Column rules are essentially borders between each column. The

snippet
column-rule
property specifies the color, style, and width of the column rules. The rule will appear in the middle of the column gap.

This property is actually shorthand for the column-rule-color, column-rule-style, and column-rule-width properties.

The syntax for the value is exactly the same as for border and the related border-width, border-style, and border-color properties. The width can be any length unit, just like border-width, including the key terms of medium, thick, and thin.

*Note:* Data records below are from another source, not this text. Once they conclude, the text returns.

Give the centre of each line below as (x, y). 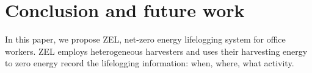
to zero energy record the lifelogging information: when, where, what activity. (150, 63)
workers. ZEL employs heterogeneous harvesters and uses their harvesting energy (156, 51)
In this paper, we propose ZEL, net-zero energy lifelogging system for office (145, 39)
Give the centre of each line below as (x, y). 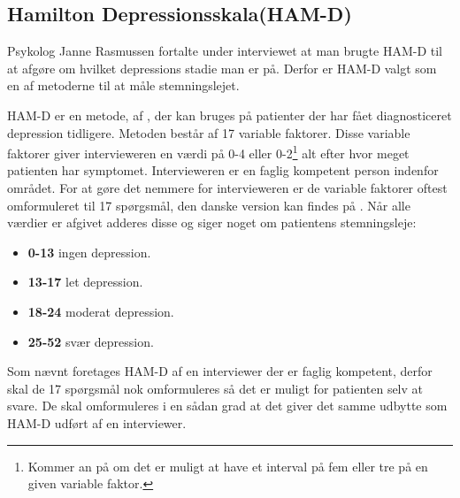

And the color can be any supported color value.

snippet
-webkit-column-rule: 1px solid #CCCCCC; 
-moz-column-rule: 1px solid #CCCCCC; 
column-rule: 1px solid #CCCCCC;
column-break

There are three column-breaking properties to define where column breaks should appear. The break-before, break-after, and break-inside properties take a limited number of key terms as values to define whether a column break can and should occur before, after, or inside an element, respectively. Rather than being applied to the same element on which we defined our primary column properties, they’re applied to other elements nested inside it.

The values available are the same as for page-break-after, page-break-before, and page-break-inside in CSS 2.1: auto, always, avoid, left, and right.

CSS3 also adds a few new possible values for these properties: page, column, avoid-page, and avoid-column. The page and column values function like always, and will force a break. The difference is that page will only force page breaks and column applies only to columns. This gives you a bit more flexibility in how you manage breaks. avoid-page and avoid-column are similar, except that they function like avoid.

For example, you might want to avoid a column break occurring immediately after an h2 element in your content.

snippet
.columns { 
	column-count: 3; 
	column-gap: 5px; 
} 
.columns h2 { 
	break-after: avoid; 
}
Example
snippet
-webkit-column-break-after: always; 
-webkit-column-break-before: auto; 
-webkit-column-break-inside: never;
column-span

The column-span property will make an element to span across several columns. If column-span: all; is set on an element, all content that comes before that element in the markup should be in columns above that element. All content in columns appearing in the markup after the element should be in columns below the spanned element.

-webkit-column-span

The columns may look ulgy when text with text-align: justify; is set in very narrow columns as the left and right edges stay justified. You can use a JavaScript library called Hyphenator16 to hyphenate words and keep our text looking tidy.